Data listing: Begin

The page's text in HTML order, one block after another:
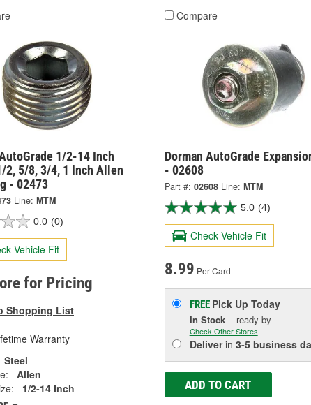
1/2-14 Inch
2, 5/8, 3/4, 1 Inch Allen
- 02473
Line: MTM
0.0 (0)
Vehicle Fit
for Pricing
Shopping List
Warranty
Steel
Allen
1/2-14 Inch
Compare
Dorman AutoGrade
- 02608
Part #: 02608 Line: MTM
5.0 (4)
Check Vehicle Fit
8.99 Per Card
FREE Pick Up Today
In Stock- ready by
Check Other Stores
Deliverin 3-5 business
ADD TO CART
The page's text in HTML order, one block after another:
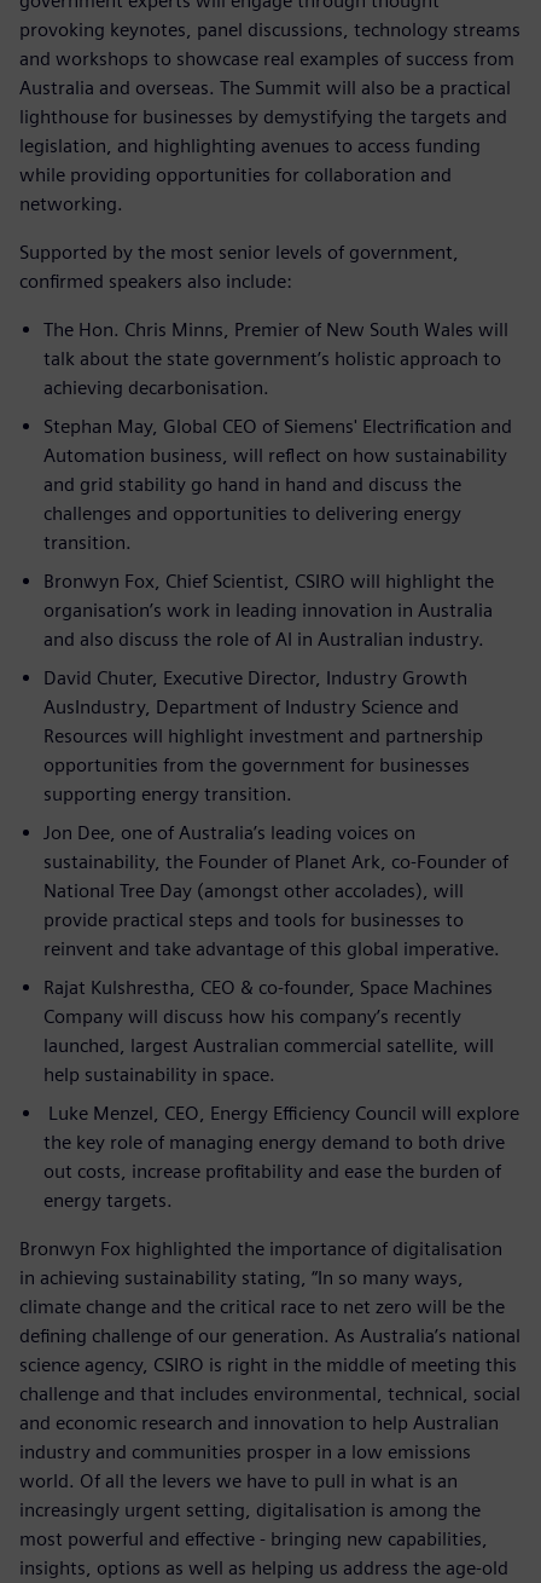
provoking keynotes, panel discussions, technology streams
and workshops to showcase real examples of success from
Australia and overseas. The Summit will also be a practical
lighthouse for businesses by demystifying the targets and
legislation, and highlighting avenues to access funding
while providing opportunities for collaboration and
networking.
Supported by the most senior levels of government,
confirmed speakers also include:
The Hon. Chris Minns, Premier of New South Wales will
talk about the state government’s holistic approach to
achieving decarbonisation.
Stephan May, Global CEO of Siemens' Electrification and
Automation business, will reflect on how sustainability
and grid stability go hand in hand and discuss the
challenges and opportunities to delivering energy
transition.
Bronwyn Fox, Chief Scientist, CSIRO will highlight the
organisation’s work in leading innovation in Australia
and also discuss the role of AI in Australian industry.
David Chuter, Executive Director, Industry Growth
AusIndustry, Department of Industry Science and
Resources will highlight investment and partnership
opportunities from the government for businesses
supporting energy transition.
Jon Dee, one of Australia’s leading voices on
sustainability, the Founder of Planet Ark, co-Founder of
National Tree Day (amongst other accolades), will
provide practical steps and tools for businesses to
reinvent and take advantage of this global imperative.
Rajat Kulshrestha, CEO & co-founder, Space Machines
Company will discuss how his company’s recently
launched, largest Australian commercial satellite, will
help sustainability in space.
Luke Menzel, CEO, Energy Efficiency Council will explore
the key role of managing energy demand to both drive
out costs, increase profitability and ease the burden of
energy targets.
Bronwyn Fox highlighted the importance of digitalisation
in achieving sustainability stating, “In so many ways,
climate change and the critical race to net zero will be the
defining challenge of our generation. As Australia’s national
science agency, CSIRO is right in the middle of meeting this
challenge and that includes environmental, technical, social
and economic research and innovation to help Australian
industry and communities prosper in a low emissions
world. Of all the levers we have to pull in what is an
increasingly urgent setting, digitalisation is among the
most powerful and effective - bringing new capabilities,
insights, options as well as helping us address the age-old
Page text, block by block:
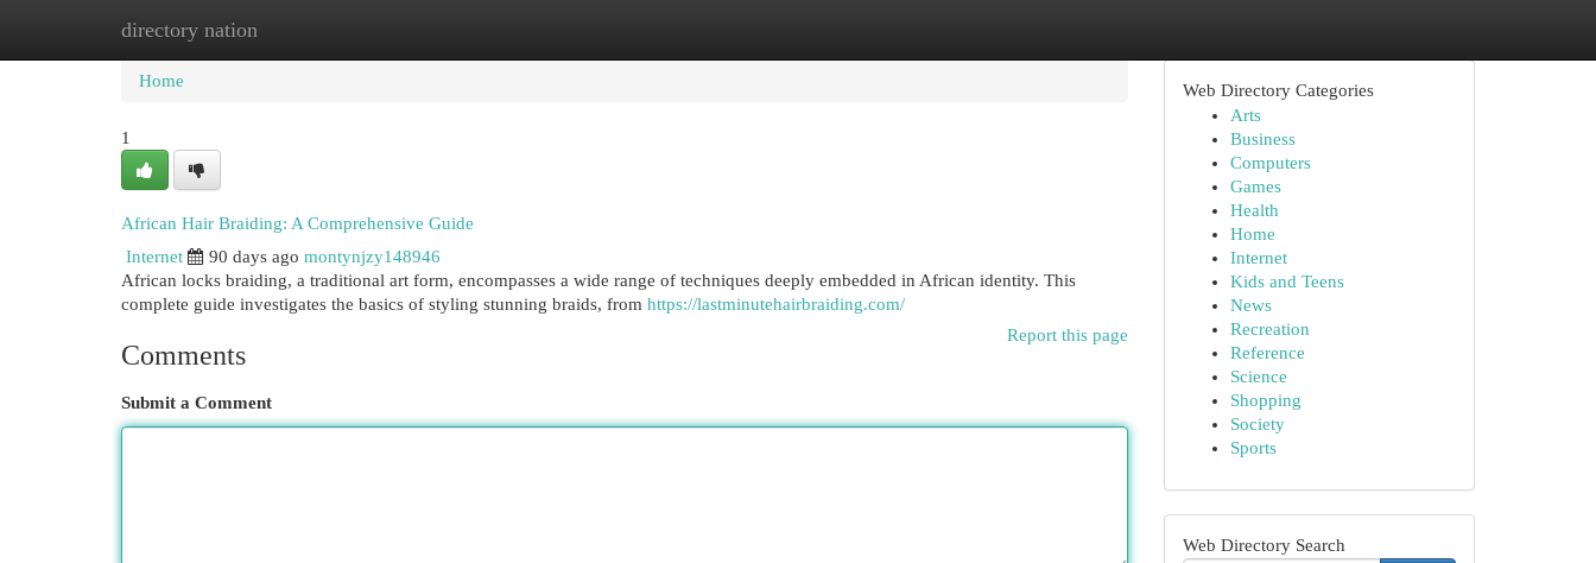
directory nation
Home New Site Listings
Home
1
African Hair Braiding: A Comprehensive Guide
Internet
90 days ago montynjzy148946
African locks braiding, a traditional art form, encompasses a wide range of techniques deeply embedded in African identity. This
complete guide investigates the basics of styling stunning braids, from https://lastminutehairbraiding.com/
Report this page
Comments
Submit a Comment
Web Directory Categories
Arts
Business
Computers
Games
Health
Home
Internet
Kids and Teens
News
Recreation
Reference
Science
Shopping
Society
Sports
Web Directory Search
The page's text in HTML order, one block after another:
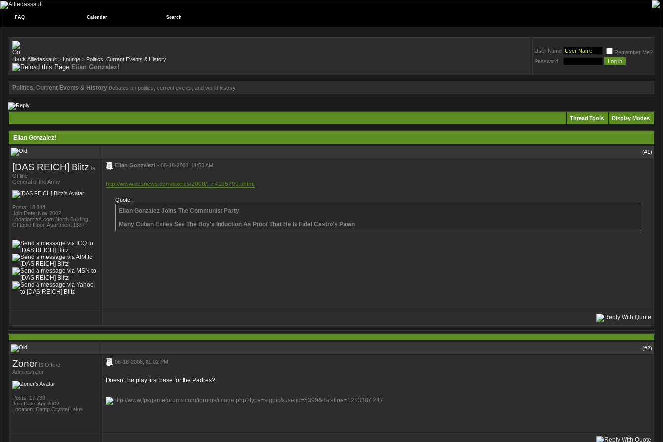
FAQ Calendar Search
Alliedassault > Lounge > Politics, Current Events & History
Elian Gonzalez!
User Name
Remember Me?
Password
Politics, Current Events & History Debates on politics, current events, and world history.
Thread Tools Display Modes
Elian Gonzalez!
(#1)
[DAS REICH] Blitz is
Offline
General of the Army
Posts: 18,844
Join Date: Nov 2002
Location: AA.com North Building,
Offtopic Floor, Apartment 1337
Elian Gonzalez! - 06-18-2008, 11:53 AM
http://www.cbsnews.com/stories/2008/...n4185799.shtml
Quote:
Elian Gonzalez Joins The Communist Party
Many Cuban Exiles See The Boy's Induction As Proof That He Is Fidel Castro's Pawn
(#2)
Zoner is Offline
Administrator
Posts: 17,739
Join Date: Apr 2002
Location: Camp Crystal Lake
06-18-2008, 01:02 PM
Doesn't he play first base for the Padres?
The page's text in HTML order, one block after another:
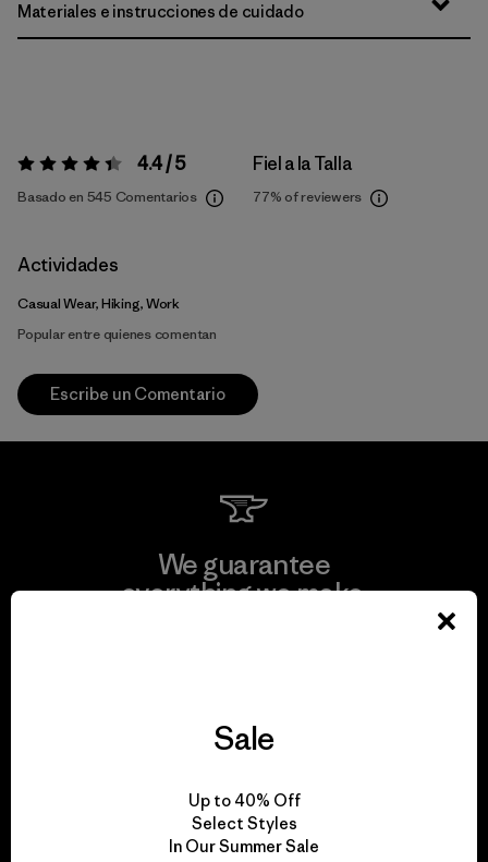
Materiales e instrucciones de cuidado
Valoración:4.4 / 5 4.4 / 5
Basado en 545 Comentarios
Fiel a la Talla
77% of reviewers
Actividades
Casual Wear, Hiking, Work
Popular entre quienes comentan
Escribe un Comentario
We guarantee
everything we make.
We take responsibility
for our impact.
Sale
Up to 40% Off
Select Styles
In Our Summer Sale
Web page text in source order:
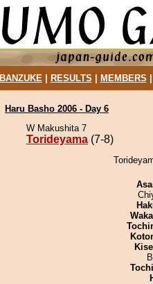
BANZUKE| RESULTS MEMBERS
Haru Basho 2006 - Day 6
W Makushita 7
Torideyama (7-8)
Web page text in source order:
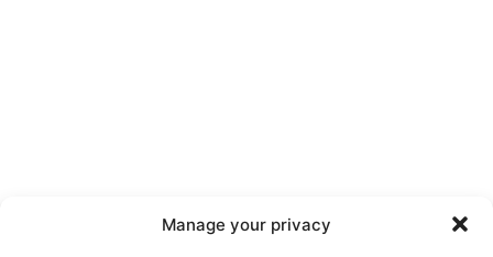
Manage your privacy
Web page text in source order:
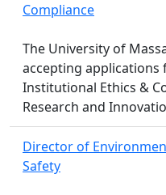
Compliance
The University of
accepting
Institutional Ethics &
Research and
Director of
Safety
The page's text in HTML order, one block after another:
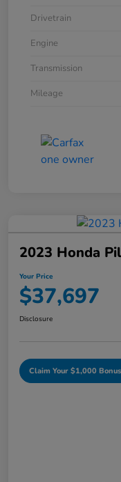
Drivetrain
Engine
Transmission
Mileage
2023 Honda
Your Price
$37,697
Disclosure
Claim Your $1,000
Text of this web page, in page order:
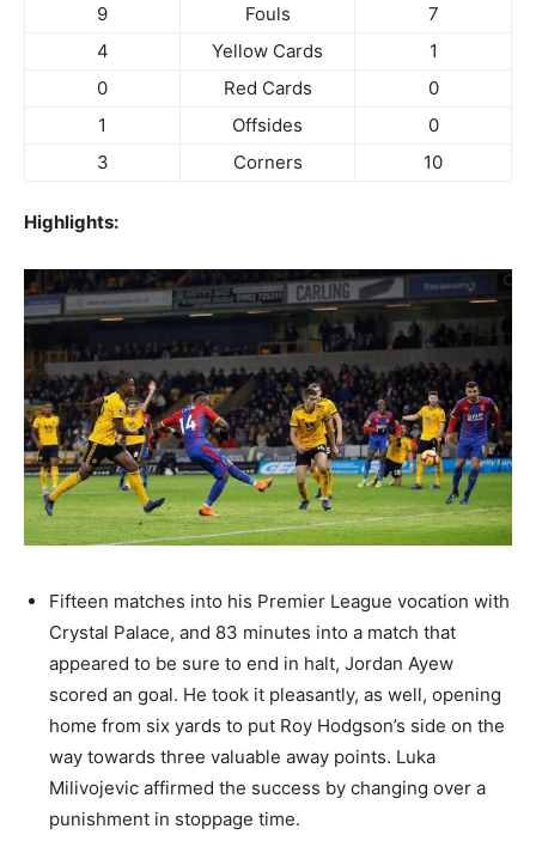
9
Fouls
7
4
Yellow Cards
1
0
Red Cards
0
1
Offsides
0
3
Corners 10
Highlights:
Fifteen matches into his Premier League vocation with
Crystal Palace, and 83 minutes into a match that
appeared to be sure to end in halt, Jordan Ayew
scored an goal. He took it pleasantly, as well, opening
home from six yards to put Roy Hodgson’s side on the
way towards three valuable away points. Luka
Milivojevic affirmed the success by changing over a
punishment in stoppage time.
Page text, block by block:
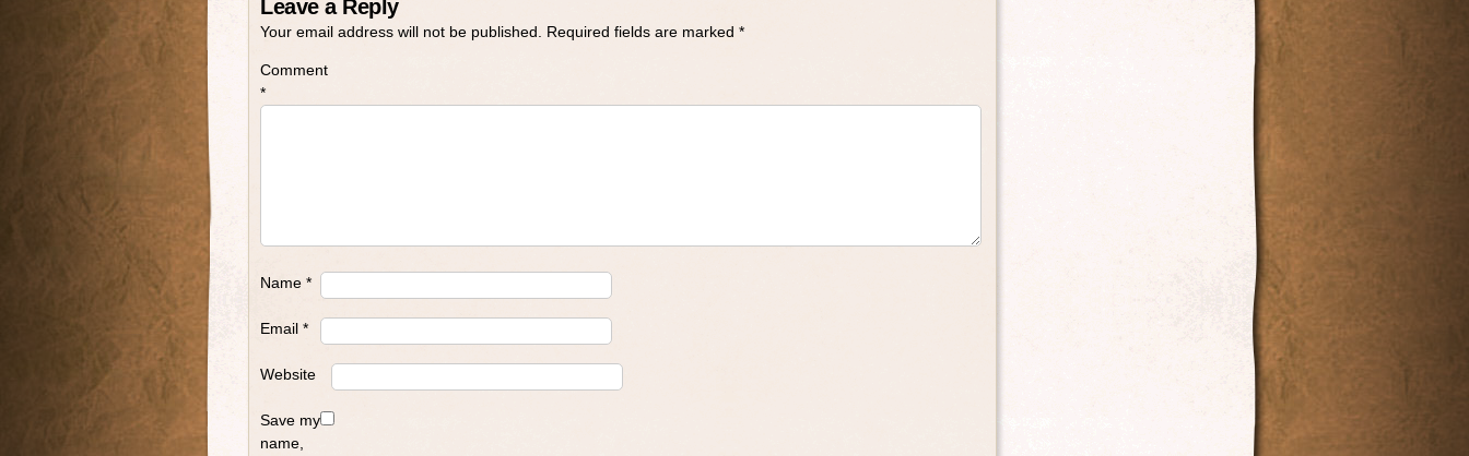
Leave a Reply
Your email address will not be published. Required fields are marked *
Comment
*
Name *
Email *
Website
Save my
name,
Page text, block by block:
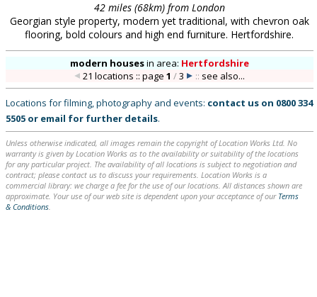
42 miles (68km) from London
Georgian style property, modern yet traditional, with chevron oak
flooring, bold colours and high end furniture. Hertfordshire.
modern housesin area: Hertfordshire
21 locations :: page1 /3 :: see also...
Locations for filming, photography and events: contact us on 0800 334
5505 or email for further details.
Unless otherwise indicated, all images remain the copyright of Location Works Ltd. No
warranty is given by Location Works as to the availability or suitability of the locations
for any particular project. The availability of all locations is subject to negotiation and
contract; please contact us to discuss your requirements. Location Works is a
commercial library: we charge a fee for the use of our locations. All distances shown are
approximate. Your use of our web site is dependent upon your acceptance of our Terms
& Conditions.
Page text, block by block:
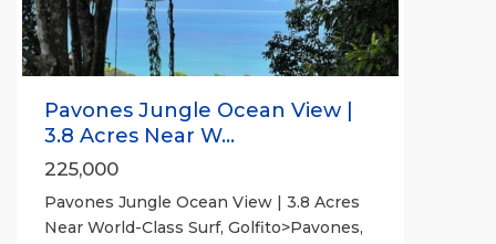
Pavones Jungle Ocean View |
3.8 Acres Near W...
225,000
Pavones Jungle Ocean View | 3.8 Acres
Near World-Class Surf, Golfito>Pavones,
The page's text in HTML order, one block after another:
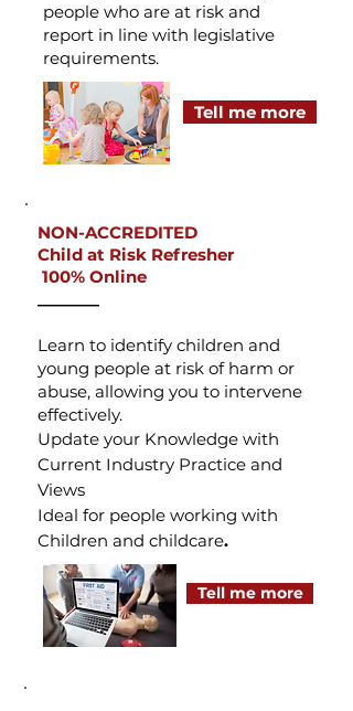
people who are at risk and
report in line with legislative
requirements.
Tell me more
NON-ACCREDITED
Child at Risk Refresher
100% Online
Learn to identify children and
young people at risk of harm or
abuse, allowing you to intervene
effectively.
Update your Knowledge with
Current Industry Practice and
Views
Ideal for people working with
Children and childcare.​
Tell me more
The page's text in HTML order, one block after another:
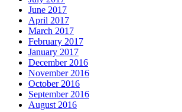
June 2017
April 2017
March 2017
February 2017
January 2017
December 2016
November 2016
October 2016
September 2016
August 2016
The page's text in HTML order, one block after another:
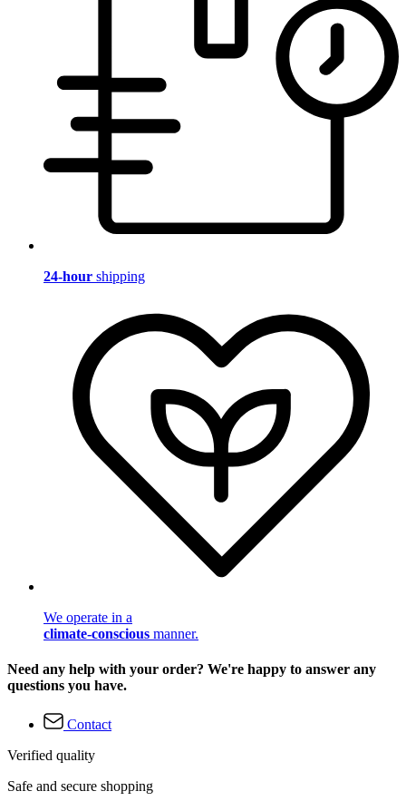
24-hour shipping
We operate in a
climate-conscious manner.
Need any help with your order? We're happy to answer any
questions you have.
Contact
Verified quality
Safe and secure shopping
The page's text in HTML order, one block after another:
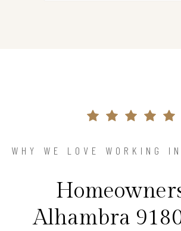
WHY WE LOVE WORKING
Alhambra
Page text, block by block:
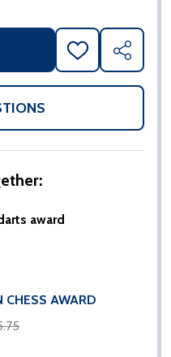
ADD
TO
WISH
SHARE
award
CHESS AWARD
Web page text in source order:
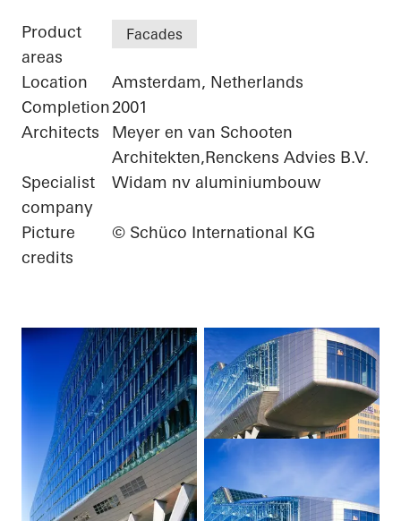
Product
areas
Facades
Location
Amsterdam, Netherlands
Completion2001
Architects
Meyer en van Schooten
Architekten,Renckens Advies B.V.
Specialist
company
Widam nv aluminiumbouw
Picture
credits
© Schüco International KG
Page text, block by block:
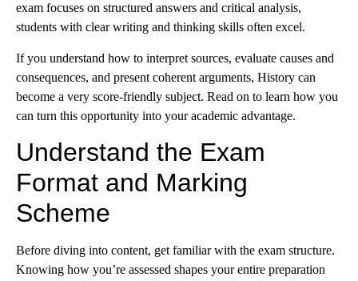
exam focuses on structured answers and critical analysis,
students with clear writing and thinking skills often excel.
If you understand how to interpret sources, evaluate causes and
consequences, and present coherent arguments, History can
become a very score-friendly subject. Read on to learn how you
can turn this opportunity into your academic advantage.
Understand the Exam
Format and Marking
Scheme
Before diving into content, get familiar with the exam structure.
Knowing how you’re assessed shapes your entire preparation

Data listing: End

-- Task description --
Whenever a line of the data holds the string "modern", pick that line out.

-- Result of this task --
Georgian style property, modern yet traditional, with chevron oak
modern housesin area: Hertfordshire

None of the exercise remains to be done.